I do think that TTRPGs could expand the overall board game market more than they have though, so never say never.

Now I'm rambling.

@LeviKornelsen ok, having thought a bit about it: there's a bit of a selection bias here in that homebrews don't need to be published since they're intended for use at a home table. So the lack of published homebrews doesn't actually measure the number of homebrews being made.

@LeviKornelsen being a starving artist, and staying one, is no change for better or worse. Would not turn down a stack of cash, tho not under illusions that it would happen anyways.

@LeviKornelsen I don’t think I can agree - I think there is a large part of the community that wants mostly plug-and-play solutions to their problems (playing more games), not mostly tinkering homebrew stuff.

The hobby is too big to be homebrew dominant anymore, and likely has been for quite a long time.

@LeviKornelsen I'd say it has more to do with the fact that the current state of our broader culture, outside of TTRPGs, is one of:

1) Professional work being normalized and DIY in general shriveling compared to how things were, say, a century ago.

2) Fanwork in most areas being in a range from legal grey area to outright illegal.

3) Employers being more demanding of people's time (directly or via "gigs") and/or paying their actual employees little enough that they have to work two jobs.

1/2

@LeviKornelsen Thus, most people who even make it into the periphery of TTRPGs are conditioned to buy Official Product, and can't imagine that third-party stuff is even legal to sell, let alone could be of any worth. And *homebrewing?* They don't have a degree in game design, nor a license! Even if they did, they don't have the time.

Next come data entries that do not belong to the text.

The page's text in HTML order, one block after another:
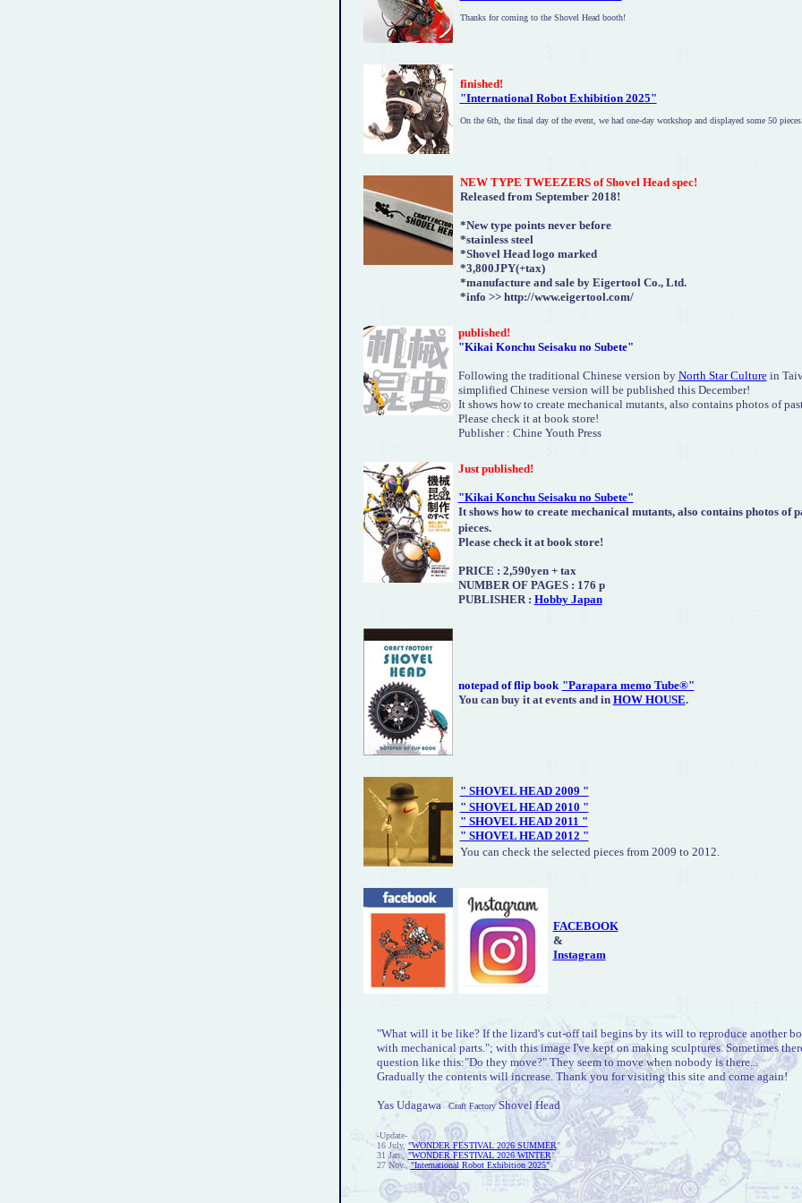
Thanks for coming to the Shovel Head booth!
finished!
"International Robot Exhibition 2025"
On the 6th, the final day of the event, we had one-day workshop and displayed some 50 pieces.
NEW TYPE TWEEZERS of Shovel Head spec!
Released from September 2018!
*New type points never before
*stainless steel
*Shovel Head logo marked
*3,800JPY(+tax)
*manufacture and sale by Eigertool Co., Ltd.
*info >> http://www.eigertool.com/
published!
"Kikai Konchu Seisaku no Subete"
Following the traditional Chinese version by North Star Culturein
simplified Chinese version will be published this December!
It shows how to create mechanical mutants, also contains photos of
Please check it at book store!
Publisher : Chine Youth Press
Just published!
"Kikai Konchu Seisaku no Subete"
It shows how to create mechanical mutants, also contains photos of
pieces.
Please check it at book store!
PRICE : 2,590yen + tax
NUMBER OF PAGES : 176 p
PUBLISHER : Hobby Japan
notepad of flip book "Parapara memo Tube®"
You can buy it at events and in HOW HOUSE.
" SHOVEL HEAD 2009 "
" SHOVEL HEAD 2010 "
" SHOVEL HEAD 2011 "
" SHOVEL HEAD 2012 "
You can check the selected pieces from 2009 to 2012.
FACEBOOK
&
Instagram
"What will it be like? If the lizard's cut-off tail begins by its will to reproduce another
with mechanical parts."; with this image I've kept on making sculptures. Sometimes
question like this:"Do they move?" They seem to move when nobody is there...
Gradually the contents will increase. Thank you for visiting this site and come again!
Yas Udagawa Craft FactoryShovel Head
-Update-
16 July, "WONDER FESTIVAL 2026 SUMMER"
31 Jan., "WONDER FESTIVAL 2026 WINTER"
27 Nov.,"International Robot Exhibition 2025"

Really, the idea that TTRPGs are primarily about personal creativity strikes me as gradually becoming more "insider" knowledge as the years go by... 😞

2/2

@LeviKornelsen I think the “we” in “we're all fucking broke” refers to game makers, but another reason for the lack of an “extreme resurgence” is that many potential buyers of your self-published thing are broke also.

@wordman Money's no barrier to indie RPGs - it's mostly free, or the price of a pint. Time's no barrier - we all have it.

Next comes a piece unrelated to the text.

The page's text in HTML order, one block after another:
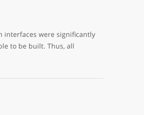
interfaces were significantly
to be built. Thus, all
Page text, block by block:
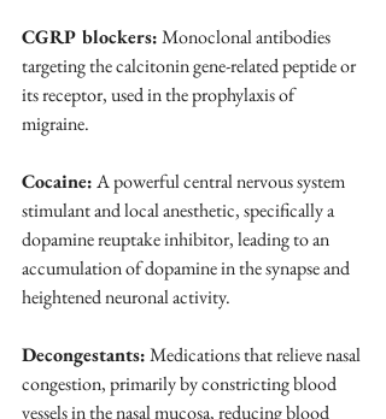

Hear me now; the barrier is this and none other:

no editors = bad writing

(and obviously better art wouldn't hurt)
@LeviKornelsen

@LeviKornelsen Also, a lot of self publishing stuff is a lot of work if you're not doing it for that hope of squeezing some pennies out.

Been trying to think through how to write up and format some stuff for my blog, and honestly, formatting it is where "I give up" comes in.

@LeviKornelsen
Self-publishing tech is too expensive in required learning and infrastructure.

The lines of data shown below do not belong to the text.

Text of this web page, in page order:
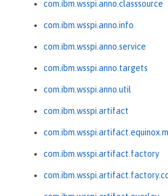
com.ibm.wsspi.anno.classsource
com.ibm.wsspi.anno.info
com.ibm.wsspi.anno.service
com.ibm.wsspi.anno.targets
com.ibm.wsspi.anno.util
com.ibm.wsspi.artifact
com.ibm.wsspi.artifact.factory
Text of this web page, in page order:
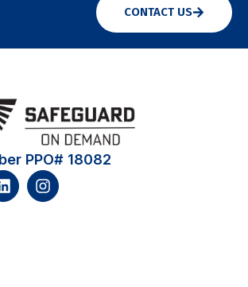
CONTACT US
PPO# 18082
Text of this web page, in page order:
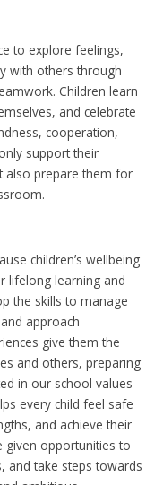
to explore feelings,
with others through
Children learn
and celebrate
cooperation,
support their
also prepare them for
children’s wellbeing
lifelong learning and
the skills to manage
approach
give them the
and others, preparing
in our school values
every child feel safe
and achieve their
given opportunities to
and take steps towards
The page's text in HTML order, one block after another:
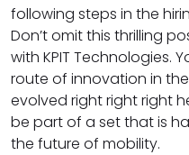
following steps in the
Don’t omit this thrilling
with KPIT Technologies.
route of innovation in
evolved right right right
be part of a set that is
the future of mobility.
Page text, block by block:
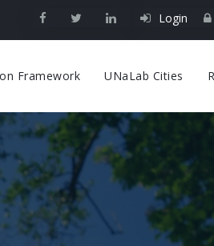
Login
Framework UNaLab Cities
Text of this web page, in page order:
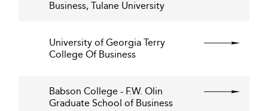
Business, Tulane University
University of Georgia Terry
College Of Business
Babson College - F.W. Olin
Graduate School of Business
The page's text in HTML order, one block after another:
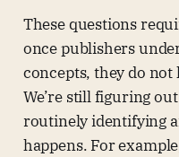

Technically the best way to share most RPG content would be plain HTML with some hyperlinks. Markdown mostly suffices even. But if you do that, people don't take you seriously. It's used as an add on, that is SRDs.

We are gatekeeping ourselves with skeuomorphisms.

@LeviKornelsen I don't think it is a money or tech problem. I think there is not a built-in ethos of hacking on and improving an incomplete thing as there is in a FOSS community. we have fetishized completeness and balance and similar concepts to the point where it's hard to get contributions and revisions to be a natural part of the hobby down to the tables, which is where the cohort of potential contributors is. relatedly, I think the difference between homebrew/open game and product game is so small to the consumer that the need to hack from scratch is minimal --- plenty of other games to try out just a (pirated or not) PDF download away; in that sense I think need for a robust homebrew ethos struggles in simple supply (lots) vs. demand (flexible) ways.

sorry if this FOSS-tinted reply is afield of what you mean, but I feel that most players want products in a way where organized homebrew is skipped over.